Honest conversation on eroding culture

There was a time not long ago as early as the 80s that culture is still well celebrated especially in our small towns. I witnessed this in my town, most people who participated belonged to one religion or the other but yet there was a space to celebrate what we all had in common, the language, different art forms from dance, poetry to street festivals. I used to enjoy this before everything became skataskata. 

Beautiful masks became an idol, people go into frenzy of selling them out or destroyed outright. Oh well, great time to be alive and knowing there are lots of people out there bothered by this is pleasing.

 Ms Shoneyin’s interview here about the importance of culture sums it up for me. I particularly liked what she said in 3:30 in relations to how religion has affected Nigerians profoundly in the way that we see culture today.

“…with religion and how much it sort of permeated the Nigerian people for instance you find that everything that has to do with the indigenous culture is sort of put in the same dustbin that some would put all those fetish practices…”

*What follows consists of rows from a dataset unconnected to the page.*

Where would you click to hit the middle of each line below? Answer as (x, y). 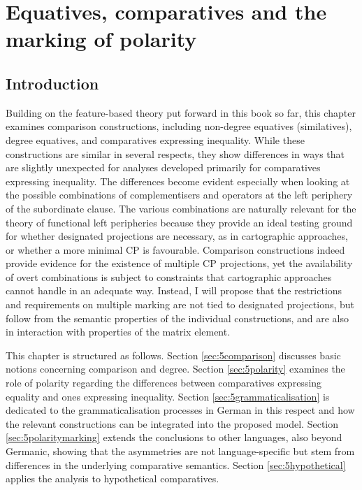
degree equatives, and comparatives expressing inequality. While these (155, 139)
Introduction (52, 83)
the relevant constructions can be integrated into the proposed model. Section (172, 423)
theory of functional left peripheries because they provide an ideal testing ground (179, 222)
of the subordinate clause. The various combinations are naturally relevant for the (181, 208)
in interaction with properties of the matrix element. (118, 332)
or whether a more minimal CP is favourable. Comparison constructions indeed (175, 249)
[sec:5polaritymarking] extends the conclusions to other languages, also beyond (174, 437)
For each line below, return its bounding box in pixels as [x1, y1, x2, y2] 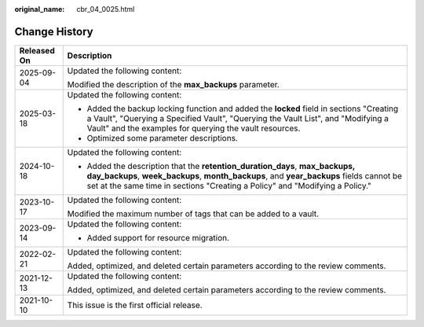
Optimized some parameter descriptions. [86, 132, 239, 143]
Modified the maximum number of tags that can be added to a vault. [67, 208, 320, 219]
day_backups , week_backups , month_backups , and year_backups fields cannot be [86, 170, 403, 181]
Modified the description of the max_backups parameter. [67, 79, 280, 90]
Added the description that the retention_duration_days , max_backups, [86, 160, 356, 171]
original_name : [14, 5, 65, 13]
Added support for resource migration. [86, 232, 230, 243]
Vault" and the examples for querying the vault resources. [86, 123, 301, 134]
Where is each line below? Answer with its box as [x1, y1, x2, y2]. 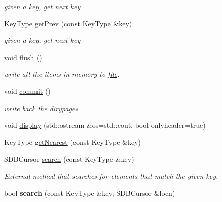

Categories: Africa, Education, Family, Nigeria

Tags: , , ,

7 replies

  1. I really enjoyed the video and the after conversation on your post, Fola. You must have a rich and varied history, well worth perserving. In the new world we are a mishmash of cultures some totally forgotten.

    Liked by 1 person

    • Thank you Leslie for taking time out to listen!
      Yes, it is quite rich actually, our ancestors travelled like tortoises carrying their homes with them everywhere they went. The trail around the world is incredible, from West Africa to South America to the Caribbean. Agreed, it is worth preserving.

      Liked by 1 person

  2. This is a truism. I had a conversation with a senior colleague today on my research enquiry into culture and society and my fascination with practitioners of traditional religion despite the fact that I wear hijab which he believe is a religious statement, I had to tell him that I’m more concerned about learning the culture and as it is, it is fast becoming a fact that these people make an average of 60% of those who still believe and portray the African/ Yoruba culture. it is no gainsaying that religion cannot wholly be separated from African way of life. By religion I mean the indigenous reliogion though people would say it isn’t has organized as Christainty/Islam.

    Liked by 1 person

    • I agree. I believe our generation is quite lucky as we have information flowing around to connect like-minded.

      This is why I think Ms Shoneyin’s work is inspiring because raising our consciousness is important and what a fantastic way to draw attention to richness of culture than getting people together to promote written works and performing arts?

      Liked by 1 person

  3. I still await that moment when the word ‘fetish’ won’t be synonymous to Traditional religion.

    Liked by 1 person

    • Well, somebody told us it was fetish long time ago, but today in Nigeria for example we reinforced this more starting from home and school. Having said that, I have found that one can learn and appreciate language, literature and culture without going into the religion bits. Others do it successfully, so we can too.